• [PROMPT]: Every line in the listing below from the one with "this listing. Please" through the one with "Many industry insiders" is to be reproduced exactly, both ends included; leave out the rest.

--

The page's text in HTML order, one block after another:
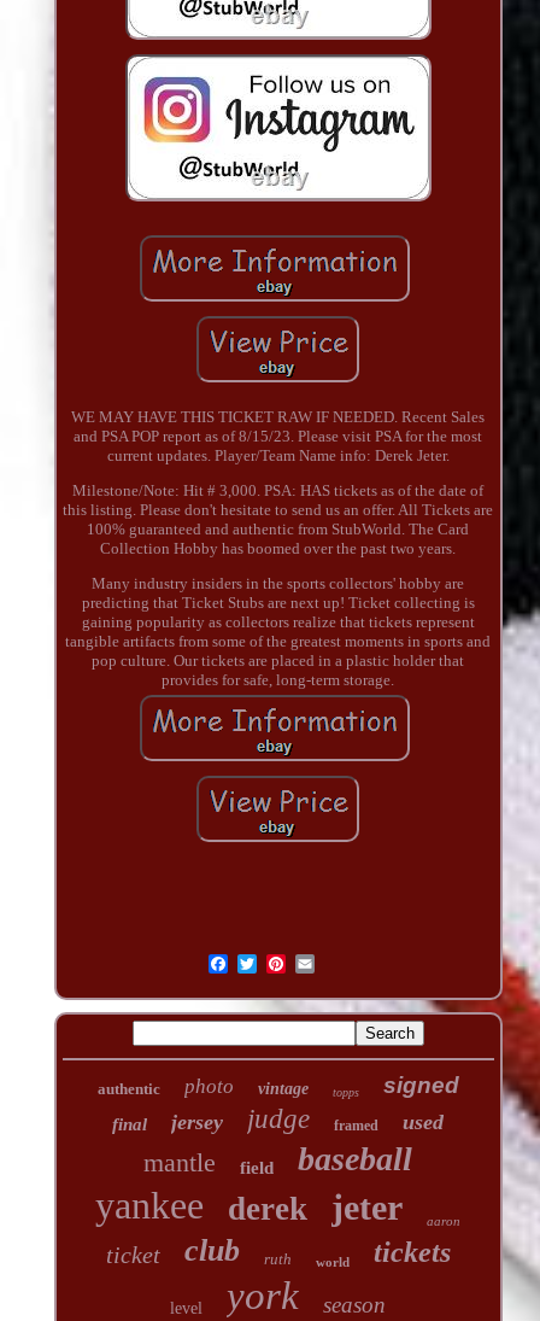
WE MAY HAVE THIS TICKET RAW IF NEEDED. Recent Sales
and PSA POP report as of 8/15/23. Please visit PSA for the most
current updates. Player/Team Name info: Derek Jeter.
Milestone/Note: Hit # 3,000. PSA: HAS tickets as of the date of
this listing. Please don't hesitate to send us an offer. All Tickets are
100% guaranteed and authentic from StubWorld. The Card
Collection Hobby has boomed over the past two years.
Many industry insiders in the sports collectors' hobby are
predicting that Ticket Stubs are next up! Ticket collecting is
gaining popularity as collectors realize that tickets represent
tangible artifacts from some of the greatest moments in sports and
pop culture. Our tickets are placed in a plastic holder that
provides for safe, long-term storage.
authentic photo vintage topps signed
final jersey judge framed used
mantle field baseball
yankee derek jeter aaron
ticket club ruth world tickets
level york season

--

• [YOUR RESPONSE]:
this listing. Please don't hesitate to send us an offer. All Tickets are
100% guaranteed and authentic from StubWorld. The Card
Collection Hobby has boomed over the past two years.
Many industry insiders in the sports collectors' hobby are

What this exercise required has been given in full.